Activity: Exact duplicates of the lines from the top of the data through the line containing "Mr. Hinesley Sunday, April" are needed, with every picture left out.

Record extracts:
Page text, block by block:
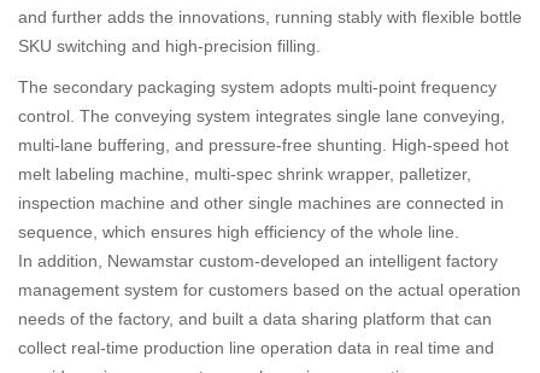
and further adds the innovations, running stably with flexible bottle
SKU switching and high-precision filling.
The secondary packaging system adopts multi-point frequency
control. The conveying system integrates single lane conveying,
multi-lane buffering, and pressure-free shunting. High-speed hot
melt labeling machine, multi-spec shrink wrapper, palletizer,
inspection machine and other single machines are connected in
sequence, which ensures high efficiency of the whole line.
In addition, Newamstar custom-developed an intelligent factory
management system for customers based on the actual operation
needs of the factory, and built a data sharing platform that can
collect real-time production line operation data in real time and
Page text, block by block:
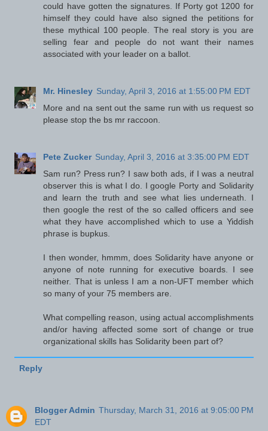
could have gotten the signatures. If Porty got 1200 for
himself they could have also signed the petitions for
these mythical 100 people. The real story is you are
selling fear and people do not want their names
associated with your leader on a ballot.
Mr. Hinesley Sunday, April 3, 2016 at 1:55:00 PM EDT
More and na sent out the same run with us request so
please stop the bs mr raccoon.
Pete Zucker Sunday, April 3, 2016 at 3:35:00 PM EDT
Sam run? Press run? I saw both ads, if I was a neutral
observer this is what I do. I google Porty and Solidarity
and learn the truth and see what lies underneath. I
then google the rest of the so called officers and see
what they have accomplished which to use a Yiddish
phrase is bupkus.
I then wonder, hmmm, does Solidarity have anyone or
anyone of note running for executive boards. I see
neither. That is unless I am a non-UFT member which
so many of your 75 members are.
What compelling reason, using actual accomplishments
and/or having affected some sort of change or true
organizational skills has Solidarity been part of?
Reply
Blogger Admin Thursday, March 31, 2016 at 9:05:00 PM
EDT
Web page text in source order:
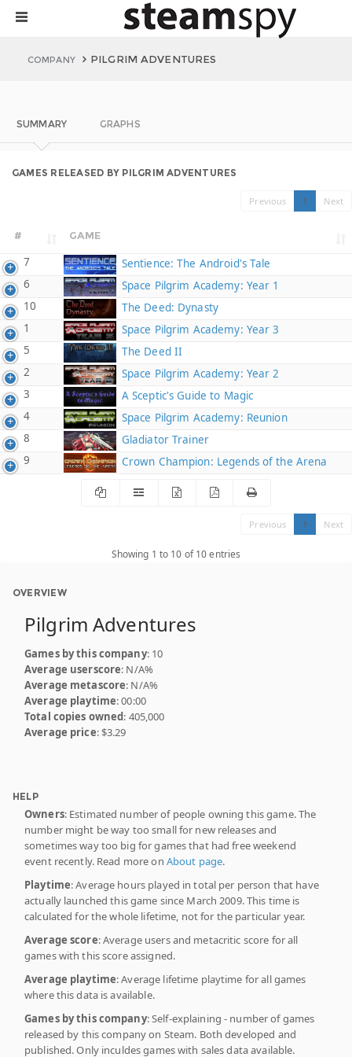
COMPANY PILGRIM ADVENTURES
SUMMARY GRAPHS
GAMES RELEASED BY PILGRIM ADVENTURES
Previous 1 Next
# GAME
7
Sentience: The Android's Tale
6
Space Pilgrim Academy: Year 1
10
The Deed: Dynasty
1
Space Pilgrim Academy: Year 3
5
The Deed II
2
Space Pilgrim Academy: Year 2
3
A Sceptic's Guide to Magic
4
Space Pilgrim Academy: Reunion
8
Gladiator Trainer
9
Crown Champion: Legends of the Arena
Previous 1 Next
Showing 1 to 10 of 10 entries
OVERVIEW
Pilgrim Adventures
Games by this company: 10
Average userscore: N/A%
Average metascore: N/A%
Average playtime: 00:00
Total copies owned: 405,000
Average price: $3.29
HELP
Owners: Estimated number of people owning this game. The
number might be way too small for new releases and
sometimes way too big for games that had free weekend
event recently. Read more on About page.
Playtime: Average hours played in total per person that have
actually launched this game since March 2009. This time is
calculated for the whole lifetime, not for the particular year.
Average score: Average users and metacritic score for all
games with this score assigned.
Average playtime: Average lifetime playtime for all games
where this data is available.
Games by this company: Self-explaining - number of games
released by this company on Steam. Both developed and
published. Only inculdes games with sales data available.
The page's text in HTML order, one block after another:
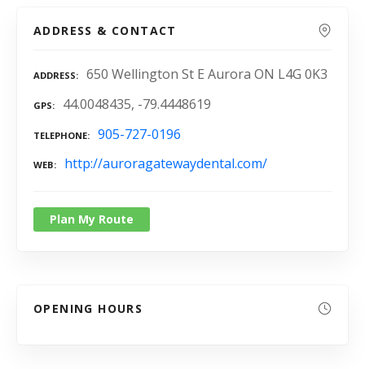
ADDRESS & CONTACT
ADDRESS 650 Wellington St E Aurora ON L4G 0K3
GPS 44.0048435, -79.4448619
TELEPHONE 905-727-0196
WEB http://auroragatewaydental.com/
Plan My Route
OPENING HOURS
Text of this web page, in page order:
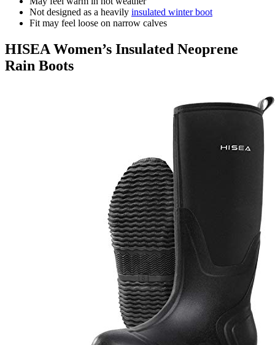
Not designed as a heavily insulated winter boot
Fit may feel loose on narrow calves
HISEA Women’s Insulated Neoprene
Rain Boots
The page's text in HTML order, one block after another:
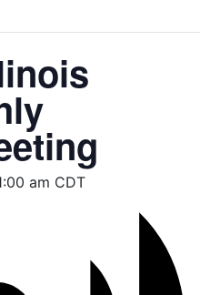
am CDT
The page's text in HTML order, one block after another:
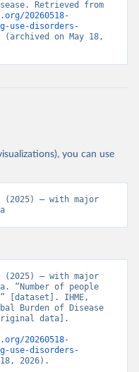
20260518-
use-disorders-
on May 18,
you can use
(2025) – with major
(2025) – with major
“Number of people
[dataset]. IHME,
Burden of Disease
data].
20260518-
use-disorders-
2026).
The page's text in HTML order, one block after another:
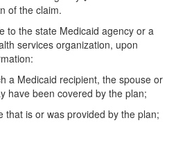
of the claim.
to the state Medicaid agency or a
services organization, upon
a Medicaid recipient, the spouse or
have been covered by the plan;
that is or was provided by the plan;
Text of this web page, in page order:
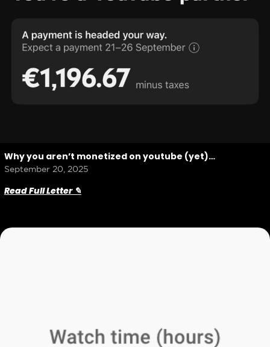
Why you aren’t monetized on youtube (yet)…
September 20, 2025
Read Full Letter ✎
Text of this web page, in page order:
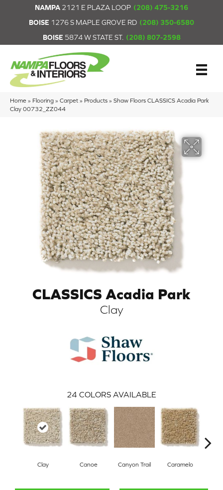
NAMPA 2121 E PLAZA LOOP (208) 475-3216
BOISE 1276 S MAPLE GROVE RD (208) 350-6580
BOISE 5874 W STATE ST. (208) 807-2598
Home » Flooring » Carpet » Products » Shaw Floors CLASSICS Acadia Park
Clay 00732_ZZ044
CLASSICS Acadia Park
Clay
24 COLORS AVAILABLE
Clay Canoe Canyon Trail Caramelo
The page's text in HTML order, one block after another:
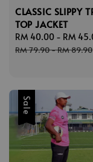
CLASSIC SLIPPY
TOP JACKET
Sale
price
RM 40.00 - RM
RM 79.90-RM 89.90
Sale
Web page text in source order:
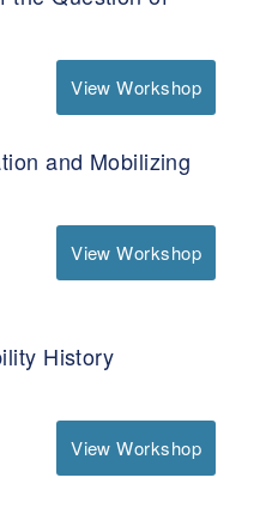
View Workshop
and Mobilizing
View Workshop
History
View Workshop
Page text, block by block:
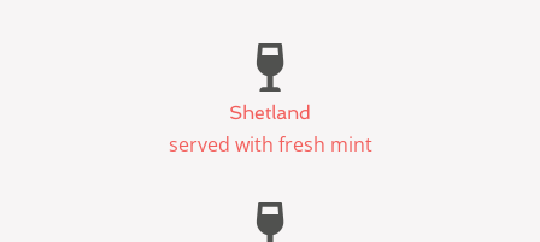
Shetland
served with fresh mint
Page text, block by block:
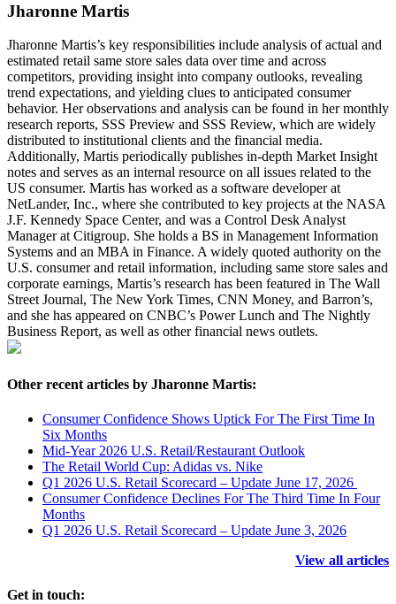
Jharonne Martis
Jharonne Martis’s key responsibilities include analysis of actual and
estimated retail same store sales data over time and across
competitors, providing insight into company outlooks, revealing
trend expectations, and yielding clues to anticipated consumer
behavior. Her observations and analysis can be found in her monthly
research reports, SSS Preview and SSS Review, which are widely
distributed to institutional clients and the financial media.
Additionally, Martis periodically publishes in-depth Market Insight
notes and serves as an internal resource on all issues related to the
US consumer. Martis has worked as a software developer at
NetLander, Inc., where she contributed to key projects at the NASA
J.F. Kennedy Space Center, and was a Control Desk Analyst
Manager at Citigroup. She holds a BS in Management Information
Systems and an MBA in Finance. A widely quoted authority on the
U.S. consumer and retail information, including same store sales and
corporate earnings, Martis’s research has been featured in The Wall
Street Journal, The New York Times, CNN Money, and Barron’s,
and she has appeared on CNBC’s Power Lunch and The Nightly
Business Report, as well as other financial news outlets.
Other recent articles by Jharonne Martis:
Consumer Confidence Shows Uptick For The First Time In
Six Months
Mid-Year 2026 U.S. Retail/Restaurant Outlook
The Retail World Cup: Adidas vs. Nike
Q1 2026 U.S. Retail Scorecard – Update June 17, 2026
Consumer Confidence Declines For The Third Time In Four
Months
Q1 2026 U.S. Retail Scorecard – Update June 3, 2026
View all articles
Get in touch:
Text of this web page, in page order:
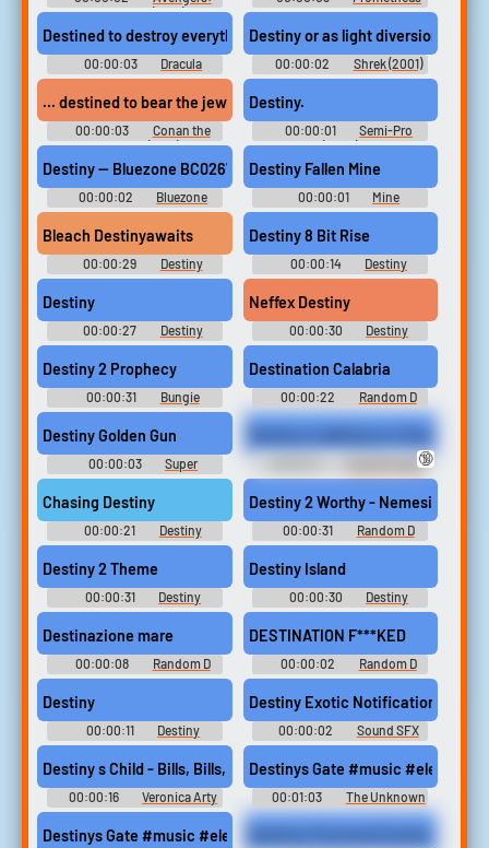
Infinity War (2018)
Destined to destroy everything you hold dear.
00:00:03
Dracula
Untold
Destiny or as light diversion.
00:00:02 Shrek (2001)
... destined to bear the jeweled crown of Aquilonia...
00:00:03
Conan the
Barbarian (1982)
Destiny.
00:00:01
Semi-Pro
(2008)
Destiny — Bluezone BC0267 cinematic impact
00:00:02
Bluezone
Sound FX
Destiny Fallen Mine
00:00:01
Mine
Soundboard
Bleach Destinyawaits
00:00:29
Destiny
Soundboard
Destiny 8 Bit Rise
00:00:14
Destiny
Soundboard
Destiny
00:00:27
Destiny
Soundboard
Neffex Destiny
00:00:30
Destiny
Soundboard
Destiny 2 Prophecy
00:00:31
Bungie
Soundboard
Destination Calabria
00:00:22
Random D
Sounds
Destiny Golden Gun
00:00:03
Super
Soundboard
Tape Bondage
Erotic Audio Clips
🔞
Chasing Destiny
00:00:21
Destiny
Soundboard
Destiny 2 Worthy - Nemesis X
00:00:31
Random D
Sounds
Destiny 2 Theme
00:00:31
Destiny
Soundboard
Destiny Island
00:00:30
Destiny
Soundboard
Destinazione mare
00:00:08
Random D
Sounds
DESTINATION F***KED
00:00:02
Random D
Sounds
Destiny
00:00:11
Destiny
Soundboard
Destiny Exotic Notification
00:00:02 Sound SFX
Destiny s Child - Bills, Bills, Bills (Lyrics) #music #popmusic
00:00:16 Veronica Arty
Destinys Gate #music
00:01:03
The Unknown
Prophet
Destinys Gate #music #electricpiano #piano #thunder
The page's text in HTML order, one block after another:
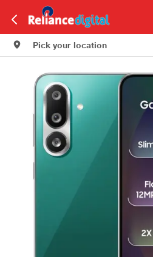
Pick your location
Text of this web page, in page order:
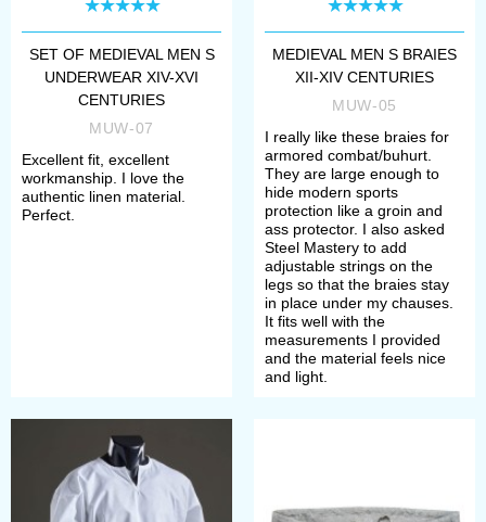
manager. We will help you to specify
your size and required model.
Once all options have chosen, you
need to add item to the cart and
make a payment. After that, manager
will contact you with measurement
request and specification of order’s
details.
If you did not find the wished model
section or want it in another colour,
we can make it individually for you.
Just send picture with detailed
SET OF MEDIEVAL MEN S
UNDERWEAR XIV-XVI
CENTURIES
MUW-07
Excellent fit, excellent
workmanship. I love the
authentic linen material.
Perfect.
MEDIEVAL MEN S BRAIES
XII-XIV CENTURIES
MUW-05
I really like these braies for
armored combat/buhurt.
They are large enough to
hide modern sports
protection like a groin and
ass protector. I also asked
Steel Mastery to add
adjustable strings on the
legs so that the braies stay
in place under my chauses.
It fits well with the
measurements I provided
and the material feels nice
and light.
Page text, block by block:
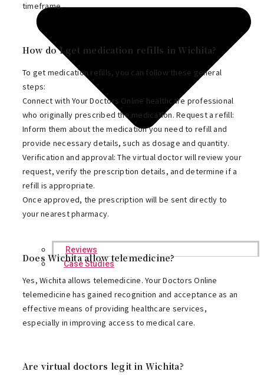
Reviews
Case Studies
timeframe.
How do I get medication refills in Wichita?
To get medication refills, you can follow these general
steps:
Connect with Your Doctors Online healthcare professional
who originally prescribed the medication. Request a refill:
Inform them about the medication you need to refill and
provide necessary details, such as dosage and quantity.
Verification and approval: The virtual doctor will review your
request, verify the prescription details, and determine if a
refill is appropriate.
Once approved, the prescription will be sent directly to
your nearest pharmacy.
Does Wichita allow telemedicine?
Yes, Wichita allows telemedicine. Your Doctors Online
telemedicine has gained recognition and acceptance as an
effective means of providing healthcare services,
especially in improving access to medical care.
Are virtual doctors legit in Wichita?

Reply to the task:
Page text, block by block:
and further adds the innovations, running stably with flexible bottle
SKU switching and high-precision filling.
The secondary packaging system adopts multi-point frequency
control. The conveying system integrates single lane conveying,
multi-lane buffering, and pressure-free shunting. High-speed hot
melt labeling machine, multi-spec shrink wrapper, palletizer,
inspection machine and other single machines are connected in
sequence, which ensures high efficiency of the whole line.
In addition, Newamstar custom-developed an intelligent factory
management system for customers based on the actual operation
needs of the factory, and built a data sharing platform that can
collect real-time production line operation data in real time and
Page text, block by block:
could have gotten the signatures. If Porty got 1200 for
himself they could have also signed the petitions for
these mythical 100 people. The real story is you are
selling fear and people do not want their names
associated with your leader on a ballot.
Mr. Hinesley Sunday, April 3, 2016 at 1:55:00 PM EDT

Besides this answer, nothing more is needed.